• _Exercise instructions_
Retype, word for word, each line between the lines holding "Käsureal mandi alla" and "Näeme neljapäeval ;) [62, 343]", inclusive, and leave the rest of the data alone.

• _Records for this exercise_
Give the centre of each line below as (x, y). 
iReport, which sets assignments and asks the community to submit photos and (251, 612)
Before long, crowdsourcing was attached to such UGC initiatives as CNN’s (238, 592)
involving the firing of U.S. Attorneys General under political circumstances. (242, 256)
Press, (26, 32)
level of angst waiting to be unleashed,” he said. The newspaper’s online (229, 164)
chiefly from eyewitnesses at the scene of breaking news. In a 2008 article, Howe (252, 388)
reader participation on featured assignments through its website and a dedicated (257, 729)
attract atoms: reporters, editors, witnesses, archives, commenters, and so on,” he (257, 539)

---

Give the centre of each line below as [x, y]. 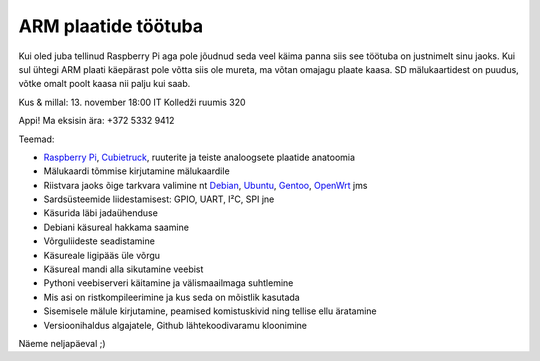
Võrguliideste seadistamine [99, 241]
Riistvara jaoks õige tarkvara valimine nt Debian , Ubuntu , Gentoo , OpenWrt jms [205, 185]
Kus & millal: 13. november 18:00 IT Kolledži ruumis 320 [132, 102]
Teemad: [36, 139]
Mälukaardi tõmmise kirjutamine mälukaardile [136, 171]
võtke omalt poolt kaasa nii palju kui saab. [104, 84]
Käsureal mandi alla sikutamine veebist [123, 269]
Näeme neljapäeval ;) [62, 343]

* * *

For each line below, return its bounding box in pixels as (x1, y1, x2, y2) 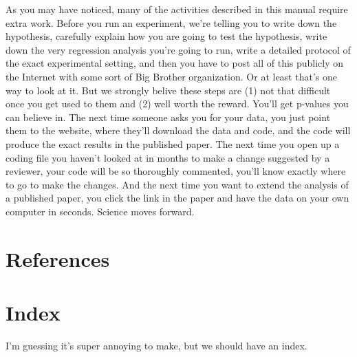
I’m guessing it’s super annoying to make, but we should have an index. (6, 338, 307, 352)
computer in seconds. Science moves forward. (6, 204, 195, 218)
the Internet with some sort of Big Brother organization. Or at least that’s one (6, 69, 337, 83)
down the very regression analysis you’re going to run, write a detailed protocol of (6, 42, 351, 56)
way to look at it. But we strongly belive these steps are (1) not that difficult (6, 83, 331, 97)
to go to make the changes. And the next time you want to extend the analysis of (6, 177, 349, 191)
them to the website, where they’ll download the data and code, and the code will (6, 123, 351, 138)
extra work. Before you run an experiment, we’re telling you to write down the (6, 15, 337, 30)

• _Solution to this problem_
Käsureal mandi alla sikutamine veebist [123, 269]
Näeme neljapäeval ;) [62, 343]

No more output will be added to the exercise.